Your goal -> I'd like the data beneath this line reproduced exactly, without any of its images.

:::

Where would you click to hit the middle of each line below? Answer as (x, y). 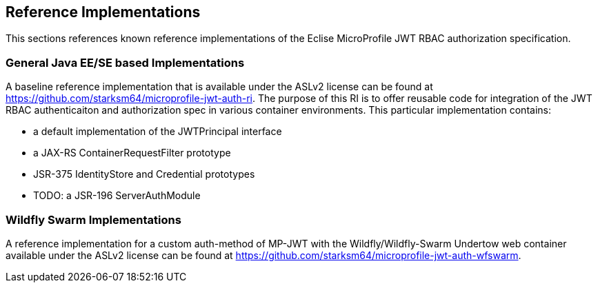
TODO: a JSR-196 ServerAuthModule (117, 196)
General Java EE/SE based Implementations (125, 62)
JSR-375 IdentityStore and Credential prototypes (144, 174)
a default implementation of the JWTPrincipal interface (158, 132)
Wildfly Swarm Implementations (93, 219)
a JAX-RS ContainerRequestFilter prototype (132, 153)
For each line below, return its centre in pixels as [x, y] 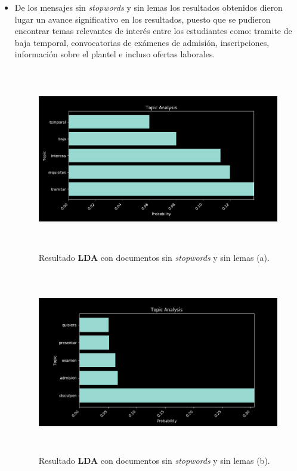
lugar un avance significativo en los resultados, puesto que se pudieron [143, 19]
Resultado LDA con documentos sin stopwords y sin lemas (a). [154, 257]
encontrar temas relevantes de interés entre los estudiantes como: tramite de [153, 31]
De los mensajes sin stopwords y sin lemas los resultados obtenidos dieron [148, 7]
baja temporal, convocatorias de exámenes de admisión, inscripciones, [142, 42]
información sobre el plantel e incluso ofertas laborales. [115, 54]
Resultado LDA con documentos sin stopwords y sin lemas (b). [154, 461]
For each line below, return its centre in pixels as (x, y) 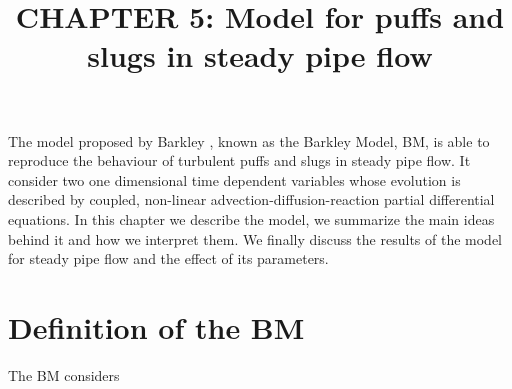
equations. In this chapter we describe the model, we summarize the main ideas (251, 218)
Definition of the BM (156, 326)
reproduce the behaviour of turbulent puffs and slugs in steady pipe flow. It (239, 160)
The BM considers (64, 374)
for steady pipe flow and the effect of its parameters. (168, 258)
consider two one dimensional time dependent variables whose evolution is (234, 179)
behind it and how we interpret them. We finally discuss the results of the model (255, 238)
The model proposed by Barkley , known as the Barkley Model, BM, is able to (249, 140)
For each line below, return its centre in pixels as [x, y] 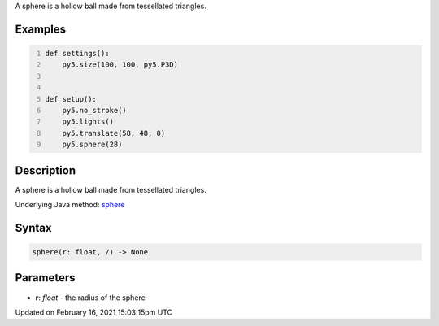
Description [46, 170]
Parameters [45, 278]
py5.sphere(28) [92, 145]
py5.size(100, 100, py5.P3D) [120, 65]
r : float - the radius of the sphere [90, 298]
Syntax [33, 228]
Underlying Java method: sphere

:::

Response for this exercise ->
Where would you click to hit the middle of each line below? Answer as (x, y). 
TODO: a JSR-196 ServerAuthModule (117, 196)
General Java EE/SE based Implementations (125, 62)
JSR-375 IdentityStore and Credential prototypes (144, 174)
a default implementation of the JWTPrincipal interface (158, 132)
Wildfly Swarm Implementations (93, 219)
a JAX-RS ContainerRequestFilter prototype (132, 153)
For each line below, return its centre in pixels as [x, y] 
lugar un avance significativo en los resultados, puesto que se pudieron [143, 19]
Resultado LDA con documentos sin stopwords y sin lemas (a). [154, 257]
encontrar temas relevantes de interés entre los estudiantes como: tramite de [153, 31]
De los mensajes sin stopwords y sin lemas los resultados obtenidos dieron [148, 7]
baja temporal, convocatorias de exámenes de admisión, inscripciones, [142, 42]
información sobre el plantel e incluso ofertas laborales. [115, 54]
Resultado LDA con documentos sin stopwords y sin lemas (b). [154, 461]
For each line below, return its centre in pixels as (x, y) 
equations. In this chapter we describe the model, we summarize the main ideas (251, 218)
Definition of the BM (156, 326)
reproduce the behaviour of turbulent puffs and slugs in steady pipe flow. It (239, 160)
The BM considers (64, 374)
for steady pipe flow and the effect of its parameters. (168, 258)
consider two one dimensional time dependent variables whose evolution is (234, 179)
behind it and how we interpret them. We finally discuss the results of the model (255, 238)
The model proposed by Barkley , known as the Barkley Model, BM, is able to (249, 140)
For each line below, return its centre in pixels as [x, y] 
Description [46, 170]
Parameters [45, 278]
py5.sphere(28) [92, 145]
py5.size(100, 100, py5.P3D) [120, 65]
r : float - the radius of the sphere [90, 298]
Syntax [33, 228]
Underlying Java method: sphere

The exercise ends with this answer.